Often the boundaries be fluid and need to be reassessed over time. But Edward Snow’s case, it became clear early on that he has done his country a great service by allowing the public to become aware of serious abuses in the state apparatus.
As a consequence of the NSA leak to put President Obama an external advisory panel to go through the charges. Its conclusions and comprehensive recommendations can be read as a scathing criticism of the security agency’s work; itself a kind of confirmation that Snowden had been right.
The conclusion is not that democratic states should cease to terror threats seriously. But the purpose can not automatically justify the means. And above all, there must be parliamentary support behind the security services. Citizens can not be left out, there must be monitoring mechanisms and a clear balance of power.

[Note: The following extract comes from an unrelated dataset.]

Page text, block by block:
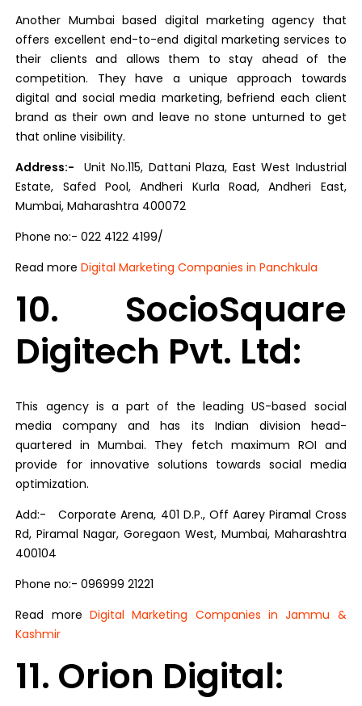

All power corrupts, and absolute monitoring power has little in common with democracy.
There was this Edward Snowden reminded everyone. His actions can be problematized; exactly where the limits of a leak to be drawn is not obvious. States have legitimate security needs that could be damaged by transparency. Total transparency is not a desirable goal. But basically made Snowden right: he served with the US Constitution’s best interests, as in previous whistleblower Daniel Ellsberg (the Pentagon Papers) and Mark “Deep Throat” Felt (Watergate).

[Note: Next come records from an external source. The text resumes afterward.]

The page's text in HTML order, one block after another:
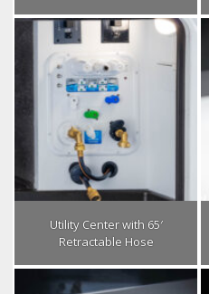
Utility Center with 65′
Retractable Hose
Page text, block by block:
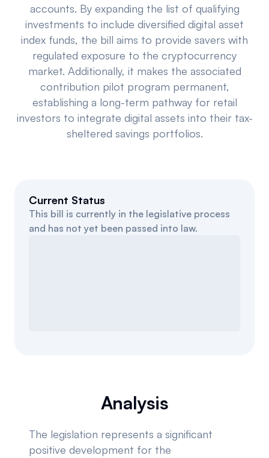
Community
Events
Partners
Referrals
About
Mission
Donate
Candidate Questionnaire
accounts. By expanding the list of qualifying
investments to include diversified digital asset
index funds, the bill aims to provide savers with
regulated exposure to the cryptocurrency
market. Additionally, it makes the associated
contribution pilot program permanent,
establishing a long-term pathway for retail
investors to integrate digital assets into their tax-
sheltered savings portfolios.
Current Status
This bill is currently in the legislative process
and has not yet been passed into law.
Analysis
The legislation represents a significant
positive development for the

US can end the humiliation and offering Snowden amnesty. It would at a stroke strengthen American democracy.
In Russia, where he now lives in exile, there is neither a free press or the balance of power that characterize American democracy. President Putin is pursuing a propaganda war against both its own citizens and to other states. Edward Snowden is in the Kremlin’s world a grateful trophy in the global PR work – or as Putin put it: “An unwanted Christmas present”.

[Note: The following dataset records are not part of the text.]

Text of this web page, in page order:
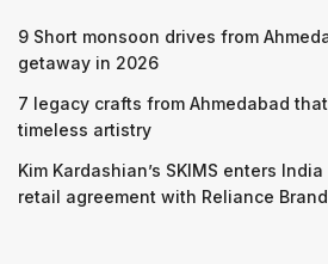
9 Short monsoon drives from
getaway in 2026
7 legacy crafts from Ahmedabad
timeless artistry
Kim Kardashian’s SKIMS enters
retail agreement with Reliance

Is Snowden one of Putin’s propaganda tool? If so unwittingly. Some tributes to the Russian regime, he has never been known for. Their Moscow is a consequence of Snowden – literally – can not get on in the world without the risk of being extradited to the United States. He got stuck in Moscow during a stopover and applied for asylum in 22 countries – but only one said yes: Russia.
“I chose not Russia,” says Edward Snowden to DN’s Lena Sundström.
The situation is unworthy . But the blame for the bears do not whistle blower without the Western democracies that allowed Russia assume the role of fake protectors of human rights.
The United States can end the humiliation and offering Snowden some form of amnesty. It would at a stroke strengthen American democracy.